The Ohio Statehouse stands in Columbus.
COLUMBUS, Ohio - Ohio has passed a law regulating third-party litigation funding but stopping well short of requiring all parties to reveal outside financial arrangements in court.
Gov. Mike DeWine signed HB 105 into law on July 7, requiring litigation finance firms to register with the attorney general and adhere to a detailed set of rules including a ban on foreign investors. The law doesn’t require parties to reveal their financial arrangements in court, however, instead making contracts public only after a case is resolved.
With the new law, Ohio joins a growing number of states that mandate some type of TPLF disclosure (North Carolina recently banned the funding entirely), as groups aligned with corporate defendants push for more widespread disclosure of outside litigation funding. Those groups, including the U.S. Chamber of Commerce, argue outside funders operating in secret can exercise improper influence on litigation decisions and keep alive “zombie lawsuits” that otherwise would be settled or never filed in the first place.
Lawyers for Civil Justice, a group backed by major corporations, is advocating for a universal rule in federal courts requiring TPLF. The Ohio law represents only a tentative step in that direction, said Alex Dahl, LCJ’s general counsel. For more than half a century, defendants have been required to disclose their insurance contracts as soon as they are sued, for example. But even when courts require plaintiffs to reveal who is financing them, it is often done in secret, ex parte communications with the judge, Dahl said.
"Just like insurance, there is really no such thing as an ex parte disclosure,” he said. “Telling the judge isn’t the same thing as telling the court, the parties, the public about who has a financial stake in the litigation and on what terms they are participating. That’s what courts and the parties need; that’s the tradition of our legal system."
The Ohio law does address many of the practices that businesses and insurance companies have long criticized as abusive and adding to the cost of litigation. Consumer litigation finance firms, who mostly extend loans to personal-injury plaintiffs, must register with the AG, make detailed disclosures to borrowers, and cannot pay “referral fees” to attorneys or medical providers.
Legal Newsline has published multiple articles detailing how personal injury lawyers operate in tandem with doctors and outside financiers to generate excessive medical bills and drive up insurance premiums.
Ohio’s new law puts similar restrictions on commercial TPLF providers, who lend money directly to lawyers in exchange for a piece of their fees or to business plaintiffs in exchange for a percentage of any winnings in court. The law also requires them to register with the AG and they cannot exercise any control over litigation decisions.

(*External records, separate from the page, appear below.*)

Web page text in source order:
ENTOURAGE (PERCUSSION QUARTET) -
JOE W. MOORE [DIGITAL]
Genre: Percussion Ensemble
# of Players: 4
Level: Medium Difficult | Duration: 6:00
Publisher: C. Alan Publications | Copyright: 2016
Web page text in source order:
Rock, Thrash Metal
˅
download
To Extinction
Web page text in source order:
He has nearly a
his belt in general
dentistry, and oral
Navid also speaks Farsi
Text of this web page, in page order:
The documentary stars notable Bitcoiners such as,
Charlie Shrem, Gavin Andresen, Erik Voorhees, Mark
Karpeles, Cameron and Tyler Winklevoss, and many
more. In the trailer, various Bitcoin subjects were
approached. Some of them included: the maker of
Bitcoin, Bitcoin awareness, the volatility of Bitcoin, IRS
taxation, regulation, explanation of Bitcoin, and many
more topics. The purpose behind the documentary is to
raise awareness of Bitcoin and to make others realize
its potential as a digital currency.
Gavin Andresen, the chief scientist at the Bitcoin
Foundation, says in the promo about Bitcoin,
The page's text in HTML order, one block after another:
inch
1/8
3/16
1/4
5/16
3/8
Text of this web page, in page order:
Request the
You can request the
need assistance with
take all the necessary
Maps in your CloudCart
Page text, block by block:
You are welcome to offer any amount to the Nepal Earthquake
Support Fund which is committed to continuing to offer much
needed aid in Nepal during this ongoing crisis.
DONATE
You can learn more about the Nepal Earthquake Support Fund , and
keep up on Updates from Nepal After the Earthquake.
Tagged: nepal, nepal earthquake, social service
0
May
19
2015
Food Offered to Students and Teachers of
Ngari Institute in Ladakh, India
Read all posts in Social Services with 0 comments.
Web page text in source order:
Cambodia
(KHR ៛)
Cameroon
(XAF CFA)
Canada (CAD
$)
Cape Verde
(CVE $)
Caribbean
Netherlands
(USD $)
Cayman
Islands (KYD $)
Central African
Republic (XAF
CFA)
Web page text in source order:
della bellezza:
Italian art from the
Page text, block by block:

They also cannot accept any foreign money, with the law citing the “grave risk posed by foreign actors that seek to interfere” with Ohio courts.

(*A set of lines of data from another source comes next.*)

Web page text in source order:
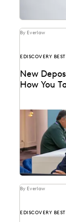
By Everlaw
EDISCOVERY
New
How You
By Everlaw
EDISCOVERY
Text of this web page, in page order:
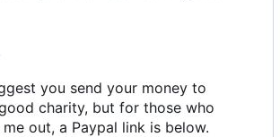
you send your money to
charity, but for those who
out, a Paypal link is below.
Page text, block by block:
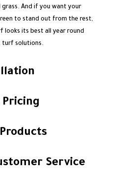
And if you want your
to stand out from the rest,
looks its best all year round
turf solutions.
Service
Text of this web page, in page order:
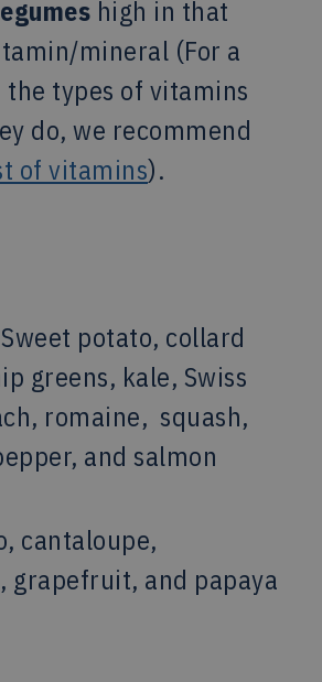
high in that
mineral (For a
types of vitamins
do, we recommend
of vitamins).
potato, collard
greens, kale, Swiss
romaine, squash,
and salmon
cantaloupe,
grapefruit, and papaya
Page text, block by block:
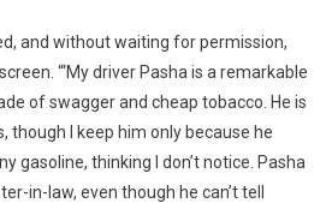
and without waiting for permission,
“‘My driver Pasha is a remarkable
of swagger and cheap tobacco. He is
though I keep him only because he
gasoline, thinking I don’t notice. Pasha
in-law, even though he can’t tell
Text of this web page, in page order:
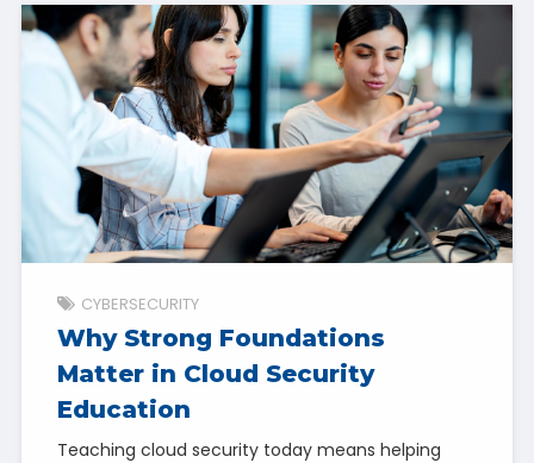
CYBERSECURITY
Why Strong Foundations
Matter in Cloud Security
Education
Teaching cloud security today means helping
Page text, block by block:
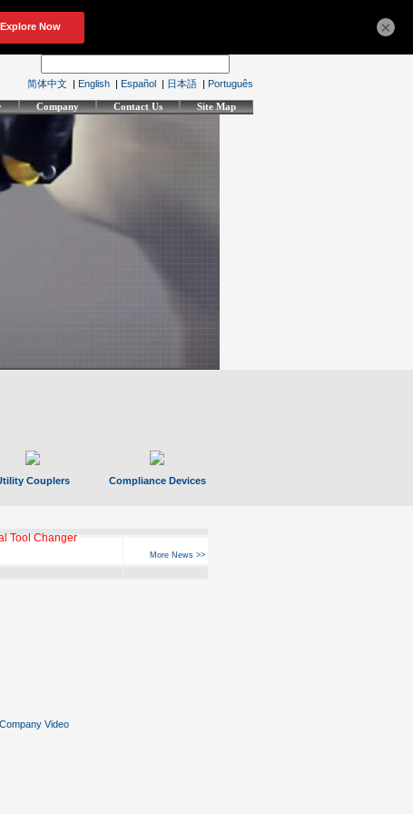
简体中文 | English | Español | 日本語 | Português
Company Contact Us Site Map
Couplers Compliance Devices
Tool Changer
More News >>
×
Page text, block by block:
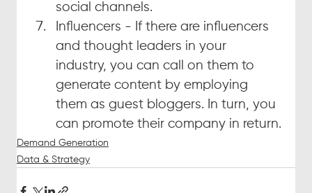
social channels.
Influencers - If there are influencers
and thought leaders in your
industry, you can call on them to
generate content by employing
them as guest bloggers. In turn, you
can promote their company in return.
Demand Generation
Data & Strategy
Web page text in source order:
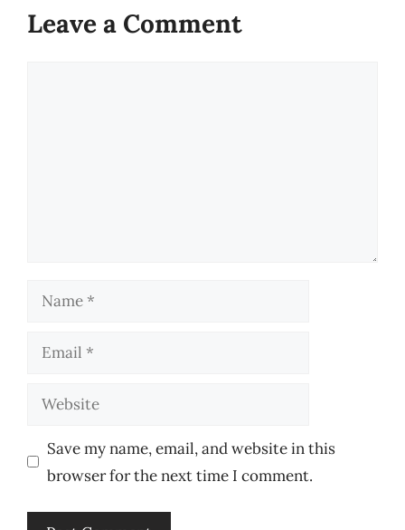
Leave a Comment
Name
Email
Website
Save my name, email, and website in this
browser for the next time I comment.
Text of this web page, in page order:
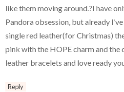
like them moving around.?I have
Pandora obsession, but already
single red leather(for Christmas)
pink with the HOPE charm and the
leather bracelets and love ready
Reply

Lawyers for Civil Justice and the Chamber’s Institute for Legal Reform argue all commercial TPLF agreements should be disclosed, in part to eliminate the risk foreign entities are financing litigation to further their own interests. They also have done studies showing TPLF agreements often include clauses requiring plaintiffs to comply with their decisions on whether to settle and for how much, despite professional rules in most states prohibiting such conduct.
In one of the most widely known cases, Burford Capital, a publicly traded litigation finance firm, was able to block Sysco Food Service from settling antitrust cases for less than Burford had invested in the litigation.
Defendants have been required to disclose insurance coverage in federal cases since 1970, under the theory insurers pay for legal defense and make critical decisions, including whether to settle a case. Groups like LCJ say the same rules should apply to plaintiffs who are being financed by outside entities.
The practice of TPLF can be highly lucrative, even for foreign companies that some lawmakers fear push litigation in order to benefit their home countries. Sen. Ted Cruz last month warned Chinese companies could be funding environmental litigation that will harm America's energy market.
Sen. Thom Tillis hoped to include a provision in President Donald Trump's Big Beautiful Bill that would increase the tax rate on TPLF winnings but was beaten back. His measure would've doubled the rate on profits to 41%, treating them as income tax rather than capital gains.